## TASK TO COMPLETE:
Output every entry below exactly, without its pictures.

Records from a data collection
[Start of Attachment]

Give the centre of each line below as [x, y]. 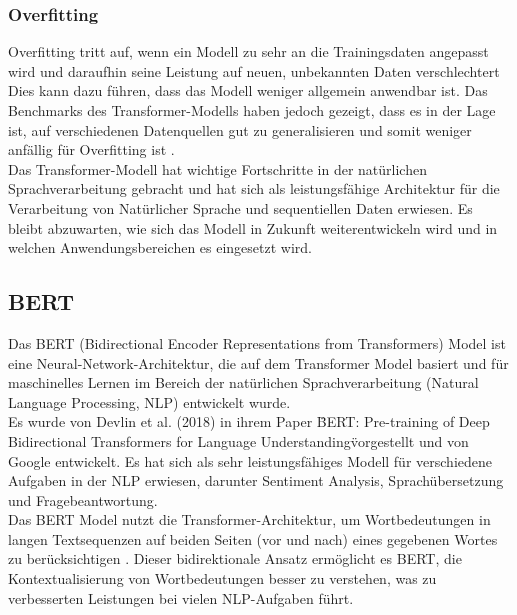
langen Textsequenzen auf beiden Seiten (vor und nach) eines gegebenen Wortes [253, 538]
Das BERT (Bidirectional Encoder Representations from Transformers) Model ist [257, 342]
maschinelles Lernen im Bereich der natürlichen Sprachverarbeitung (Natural [243, 382]
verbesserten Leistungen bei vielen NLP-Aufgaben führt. [181, 597]
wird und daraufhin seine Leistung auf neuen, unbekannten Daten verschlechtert [254, 70]
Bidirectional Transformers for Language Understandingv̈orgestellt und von [238, 440]
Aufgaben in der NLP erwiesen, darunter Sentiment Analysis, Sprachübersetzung [256, 480]
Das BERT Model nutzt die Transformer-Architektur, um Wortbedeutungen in [249, 519]
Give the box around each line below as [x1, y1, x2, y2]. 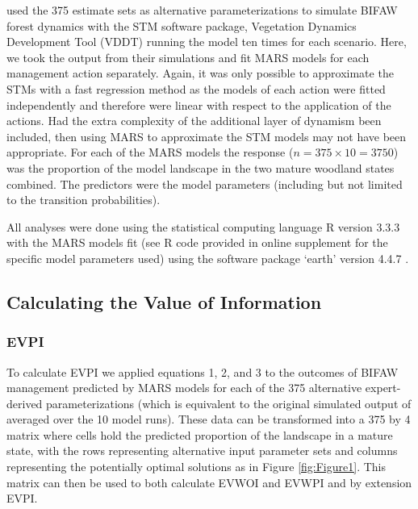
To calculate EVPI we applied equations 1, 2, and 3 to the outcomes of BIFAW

[End of Attachment]

## EXERCISE ANSWER:
Give the centre of each line below as [x, y]. 
langen Textsequenzen auf beiden Seiten (vor und nach) eines gegebenen Wortes [253, 538]
Das BERT (Bidirectional Encoder Representations from Transformers) Model ist [257, 342]
maschinelles Lernen im Bereich der natürlichen Sprachverarbeitung (Natural [243, 382]
verbesserten Leistungen bei vielen NLP-Aufgaben führt. [181, 597]
wird und daraufhin seine Leistung auf neuen, unbekannten Daten verschlechtert [254, 70]
Bidirectional Transformers for Language Understandingv̈orgestellt und von [238, 440]
Aufgaben in der NLP erwiesen, darunter Sentiment Analysis, Sprachübersetzung [256, 480]
Das BERT Model nutzt die Transformer-Architektur, um Wortbedeutungen in [249, 519]
Give the box around each line below as [x1, y1, x2, y2]. 
To calculate EVPI we applied equations 1, 2, and 3 to the outcomes of BIFAW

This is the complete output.